专利名称:重组缺失型人角质细胞生长因子i型的化学偶联物的制作方法
技术领域:
本发明属于基生物工程领域,具体涉及缺失型人角质细胞生长因子I型的重组制备,缺失型人角质细胞生长因子I型的聚乙二醇化学修饰,以及修饰前后的纯化及其应用。
背景技术:
角质细胞生长因子(keratinocyte growth factor, KGF)属于纤维细胞生长因子(fibroblast growth factor, FGF)家族,目前,发现了两种角质细胞生长因子(keratinocyte growth factor, KGF),即角质细胞生长因子I型(KGF-I)和角质细胞生长因子 II 型(KGF-II),分别命名为 FGF-7 和 FGF-10 (Aaronoson SA. et al.J. Annals of theNew York Academy of science, 1991,638 :62-77.)。Rubin 等人(Rubin, J. S. , et al. ProcNatl Acad Sci U S A, 1989. 86(3) p. 802-6.)从人胎肺成纤维细胞的培养上清中分离并纯化得到KGF-I,并发现其具有促进小鼠角质细胞有丝分裂的作用,故将其定名为角质细胞生长因子。KGF-II 是 Emoto 等(Emoto H Tagashira S Mattei MG, Journal of biologychemistry, 1997(37))于1997年从肺中分离出编码人KGF-II的cDNA。人角质细胞生长因子I 型(human keratinocyte growth factor, hKGF-I)位于15号染色体,其cDNA编码194个氨基酸残基,包括一段21个氨基酸的分泌信号肽。成熟的hKGF-I为一含163个氨基酸残基的单链多肽。临床前研究和临床研究显示,人角质细胞生长因子I型是一种多功能的生长因子,通过促进细胞的增殖、迁移、分化、存活、DNA修复以及诱导对活性氧具有解毒功能的酶的表达来加强上皮功能,从而保护上皮免于毒性物质的损伤(Finch, P. ff.,et al.,Science, 1989. 245(4919) p. 752-5. ; Rub in, J. S.,etal.
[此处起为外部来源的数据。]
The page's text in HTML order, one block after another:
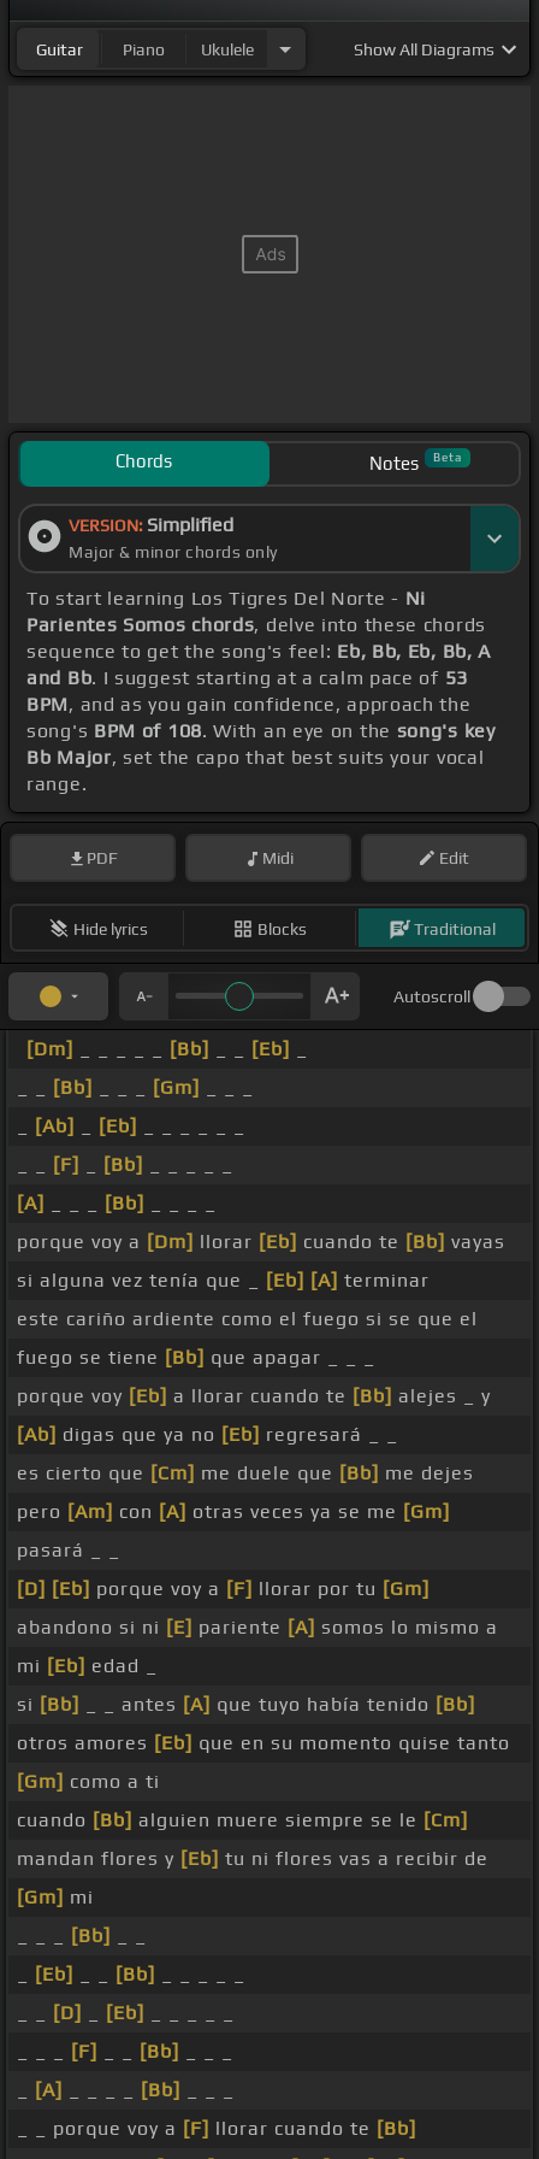
Guitar Piano Ukulele ShowAll Diagrams
Chords Notes Beta
VERSION: Simplified
Major & minor chords only
To start learning Los Tigres Del Norte - Ni
Parientes Somos chords, delve into these chords
sequence to get the song's feel: Eb, Bb, Eb, Bb, A
and Bb. I suggest starting at a calm pace of 53
BPM, and as you gain confidence, approach the
song's BPM of 108. With an eye on the song's key
Bb Major, set the capo that best suits your vocal
range.
PDF Midi Edit
Hide lyrics Blocks Traditional
Autoscroll
[Dm] [Bb] [Eb]
[Bb] [Gm]
[Ab] [Eb]
[F] [Bb]
[A]
[Bb]
porque voy a [Dm] llorar [Eb] cuando te [Bb] vayas
si alguna vez tenía que _
[Eb] [A] terminar
este cariño ardiente como el fuego si se que el
fuego se tiene [Bb] que apagar _ _ _
porque voy [Eb] a llorar cuando te [Bb] alejes _ y
[Ab] digas que ya no [Eb] regresará _ _
es cierto que [Cm] me duele que [Bb] me dejes
pero [Am] con [A] otras veces ya se me [Gm]
pasará _ _
[D] [Eb] porque voy a [F] llorar por tu [Gm]
abandono si ni [E] pariente [A] somos lo mismo a
mi [Eb] edad _
si [Bb] _ _ antes [A] que tuyo había tenido [Bb]
otros amores [Eb] que en su momento quise tanto
[Gm] como a ti
cuando [Bb] alguien muere siempre se le [Cm]
mandan flores y [Eb] tu ni flores vas a recibir de
[Gm] mi
[Bb]
[Eb] [Bb]
[D] [Eb]
[F] [Bb]
[A] [Bb]
_ _ porque voy a [F] llorar cuando te [Bb]
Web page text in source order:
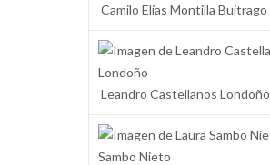
Camilo Elías Montilla Buitrago
Leandro Castellanos Londoño
Sambo Nieto
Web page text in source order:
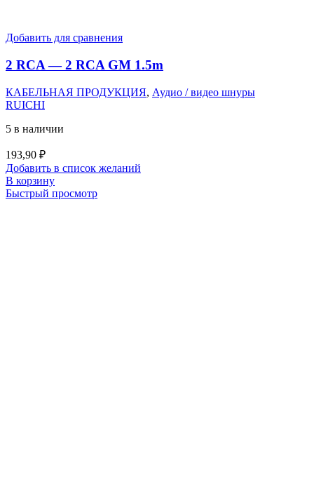
Добавить для сравнения
2 RCA — 2 RCA GM 1.5m
КАБЕЛЬНАЯ ПРОДУКЦИЯ, Аудио / видео шнуры
RUICHI
5 в наличии
193,90 ₽
Добавить в список желаний
В корзину
Быстрый просмотр
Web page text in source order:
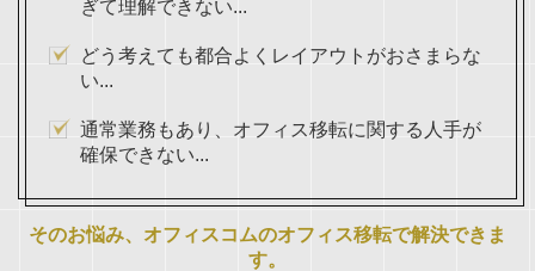
ぎて理解できない...
どう考えても都合よくレイアウトがおさまらな
い...
通常業務もあり、オフィス移転に関する人手が
確保できない...
そのお悩み、オフィスコムのオフィス移転で解決できま
す。
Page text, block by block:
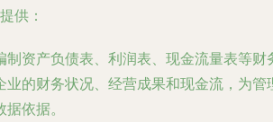
供：
制资产负债表、利润表、现金流量表等财
业的财务状况、经营成果和现金流，为管
依据。
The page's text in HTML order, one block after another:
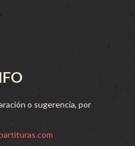
o sugerencia, por
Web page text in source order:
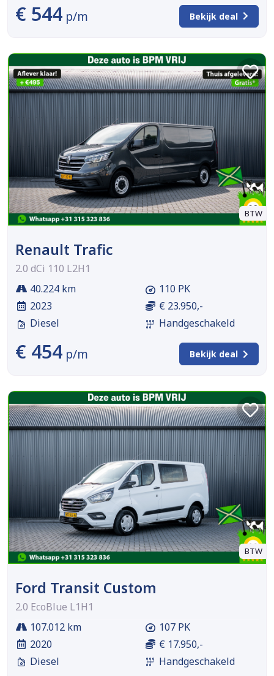
€ 544 p/m Bekijk deal
BTW
Renault Trafic
2.0 dCi 110 L2H1
40.224 km
2023
Diesel
110 PK
€ 23.950,-
Handgeschakeld
€ 454 p/m Bekijk deal
BTW
Ford Transit Custom
2.0 EcoBlue L1H1
107.012 km
2020
Diesel
107 PK
€ 17.950,-
Handgeschakeld
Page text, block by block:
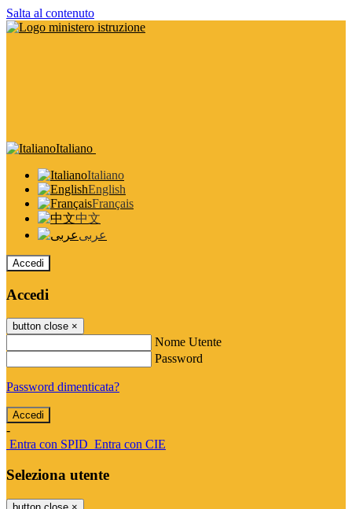
Salta al contenuto
Italiano
Italiano
English
Français
中文
عربى
Accedi
Accedi
button close ×
Nome Utente
Password
Password dimenticata?
-
Entra con SPID Entra con CIE
Seleziona utente
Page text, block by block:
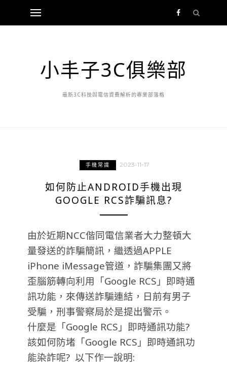
小丰子3C俱樂部
最新3C科技與電信資費解析的專業部落格
手機常識 2023-11-17
如何防止ANDROID手機出現
GOOGLE RCS詐騙訊息?
由於近期NCC偕同電信業者大力整頓大
量發送的詐騙簡訊，繼透過APPLE
iPhone iMessage管道，詐騙集團又將
歪腦筋轉向利用「Google RCS」即時通
訊功能，來傳送詐騙連結，日前有男子
受騙，刑事警察局於是提出警示。
什麼是「Google RCS」即時通訊功能?
該如何防堵「Google RCS」即時通訊功
能染詐呢? 以下作一說明:
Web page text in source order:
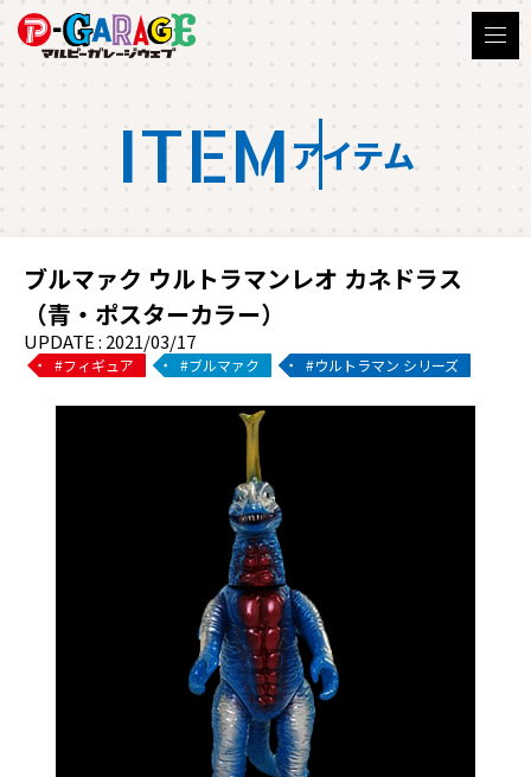
ITEM アイテム
ブルマァク ウルトラマンレオ カネドラス
（青・ポスターカラー）
UPDATE : 2021/03/17
フィギュア ブルマァク ウルトラマン シリーズ
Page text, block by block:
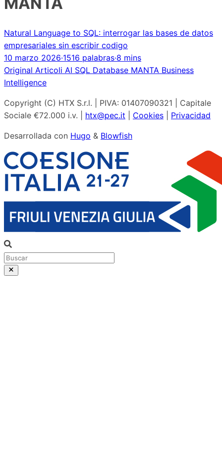
Natural Language to SQL: interrogar las bases de datos
empresariales sin escribir codigo
10 marzo 2026·1516 palabras·8 mins
Original Articoli AI SQL Database MANTA Business
Intelligence
Copyright (C) HTX S.r.l. | PIVA: 01407090321 | Capitale
Sociale €72.000 i.v. | htx@pec.it Cookies Privacidad
Desarrollada con Hugo & Blowfish
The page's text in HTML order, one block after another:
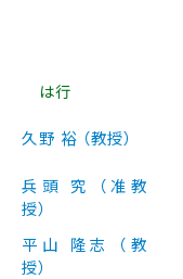
は行
久野 裕 （教授）
兵頭 究 （准教
授）
平山 隆志 （教
授）

V ;Farrell, C. L. , et al. , Int J Radiat Biol, 1999. 75 (5) :p. 609-20. ;Farrell, C. L.,et al. , Cancer Res,1998. 58(5) :p. 933-9. ;Ellison CA, et al. , J Clin Immunol,2008,28(5) :600-615.)。天然野生型人角质细胞生长因子是一个含163个氨基酸残基的单链多肽,含位于1,15,40,102,106的五个半胱氨酸,其中Cysl_Cysl5、Cysl02_Cysl06形成两对二硫键,Cys40 以游离疏基形式存在(Timothy D. Osslund et al. , prorein Science (1998), 7 1681-1690)。文献报道(Osslund TD.,et al.,Protein Sci. 1998 Aug ;7(8) :1681-90.;Hsu E et al. , Protein Eng Des Sel. 2006Apr ;19 (4) 147-53. Epub 2006 Feb 14.)缺失N端23个氨基酸(A 23hKGF)和或突变其第40,102,106位半胱氨酸对其生物活性无影响,即二硫键的形成与否与其生物活性无关。
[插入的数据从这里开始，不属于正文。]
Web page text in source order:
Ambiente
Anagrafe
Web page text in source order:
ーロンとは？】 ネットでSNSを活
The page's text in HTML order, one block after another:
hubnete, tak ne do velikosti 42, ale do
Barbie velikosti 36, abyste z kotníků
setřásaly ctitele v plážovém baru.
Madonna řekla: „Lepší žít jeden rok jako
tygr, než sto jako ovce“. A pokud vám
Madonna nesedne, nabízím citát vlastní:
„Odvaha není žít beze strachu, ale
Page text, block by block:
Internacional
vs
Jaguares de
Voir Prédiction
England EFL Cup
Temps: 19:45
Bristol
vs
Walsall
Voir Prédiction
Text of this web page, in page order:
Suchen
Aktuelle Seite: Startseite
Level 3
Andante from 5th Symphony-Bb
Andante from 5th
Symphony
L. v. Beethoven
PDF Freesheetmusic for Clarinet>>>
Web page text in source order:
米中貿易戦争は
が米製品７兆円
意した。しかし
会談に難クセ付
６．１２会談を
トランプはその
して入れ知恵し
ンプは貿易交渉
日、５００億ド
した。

由Amgen公司开发的重组人角质形成细胞生长因子Palifermin (商品名Kepivance)是缺失人角质形成细胞生长因子I型的N末端23个氨基酸(A 23hKGF) (EricHsu et al. , Protein Engineering, Design&SeIection vol.19 no. 4pp. 147-153,2006),于2004年被美国FDA批准用于治疗血液肿瘤患者高剂量化疗或者联合放疗导致的严重口腔粘膜损伤。A 23hKGF在体内的半衰期仅为2-3hr,临床给药剂量大(60 u g/kg/日),需连续给药6天(I次/天)。
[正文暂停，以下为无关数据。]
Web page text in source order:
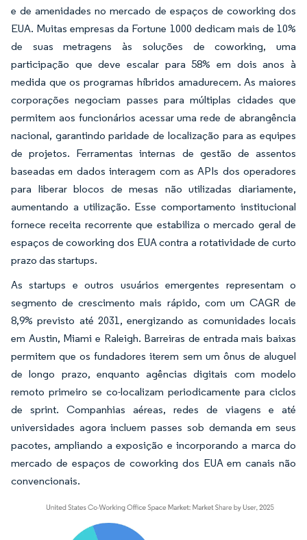
e de amenidades no mercado de espaços de coworking dos
EUA. Muitas empresas da Fortune 1000 dedicam mais de 10%
de suas metragens às soluções de coworking, uma
participação que deve escalar para 58% em dois anos à
medida que os programas híbridos amadurecem. As maiores
corporações negociam passes para múltiplas cidades que
permitem aos funcionários acessar uma rede de abrangência
nacional, garantindo paridade de localização para as equipes
de projetos. Ferramentas internas de gestão de assentos
baseadas em dados interagem com as APIs dos operadores
para liberar blocos de mesas não utilizadas diariamente,
aumentando a utilização. Esse comportamento institucional
fornece receita recorrente que estabiliza o mercado geral de
espaços de coworking dos EUA contra a rotatividade de curto
prazo das startups.
As startups e outros usuários emergentes representam o
segmento de crescimento mais rápido, com um CAGR de
8,9% previsto até 2031, energizando as comunidades locais
em Austin, Miami e Raleigh. Barreiras de entrada mais baixas
permitem que os fundadores iterem sem um ônus de aluguel
de longo prazo, enquanto agências digitais com modelo
remoto primeiro se co-localizam periodicamente para ciclos
de sprint. Companhias aéreas, redes de viagens e até
universidades agora incluem passes sob demanda em seus
pacotes, ampliando a exposição e incorporando a marca do
mercado de espaços de coworking dos EUA em canais não
convencionais.
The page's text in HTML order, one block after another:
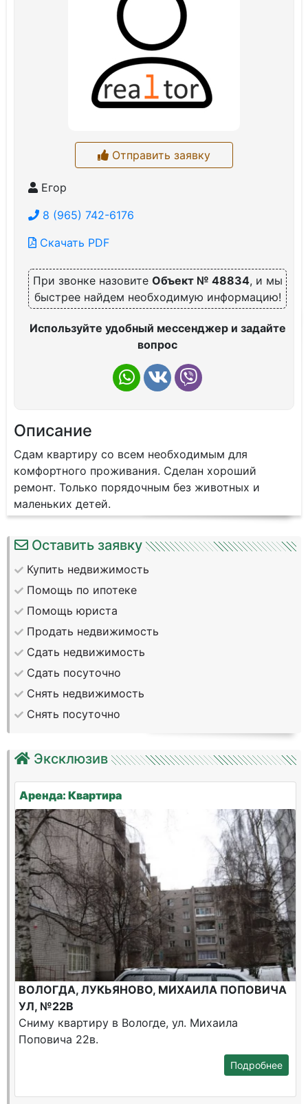
Отправить заявку
Егор
8 (965) 742-6176
Скачать PDF
При звонке назовите Объект № 48834, и мы
быстрее найдем необходимую информацию!
Используйте удобный мессенджер и задайте
вопрос
Описание
Сдам квартиру со всем необходимым для
комфортного проживания. Сделан хороший
ремонт. Только порядочным без животных и
маленьких детей.
Оставить заявку
Купить недвижимость
Помощь по ипотеке
Помощь юриста
Продать недвижимость
Сдать недвижимость
Сдать посуточно
Снять недвижимость
Снять посуточно
Эксклюзив
Аренда: Квартира
ВОЛОГДА, ЛУКЬЯНОВО, МИХАИЛА ПОПОВИЧА
УЛ, №22В
Сниму квартиру в Вологде, ул. Михаила
Поповича 22в.
Подробнее

在治疗用蛋白质药物的研究中,解决蛋白类药物在机体内半衰期短的方法众多。其中最有效的方法之一是将蛋白质与水溶性聚合物共价结合成偶联物。而所使用的水溶性聚合物包括聚乙二醇、聚乳糖、聚合氨基酸等,其中聚乙二醇的使用最为普遍。聚乙二醇-蛋白质偶联物具有良好的热稳定性、抗酶解、增加水溶性、延长体内半衰期、降低免疫原性和毒性等多重优点(Inada, et al. , J. Bioact. And CompatiblePolymers, 5 :343(1990) ;Delgalo, et al. , Critical Reviews in Therapeutic DrugCarrier systems,9 :249 (1992) ;katre, Advanced Drug Delivery Systems,10 91(1993))。1991年第一种用聚乙二醇(PEG)修饰的药物PEG-ADA上市,近几年上市的产品有PEG-干扰素、PEG-粒细胞集落刺激因子、PEG-天冬酰胺酶、PEG-生长抑素以及PEG-利巴韦林等。此外,尚有数十种PEG修饰的蛋白药物处于研究或临床实验阶段。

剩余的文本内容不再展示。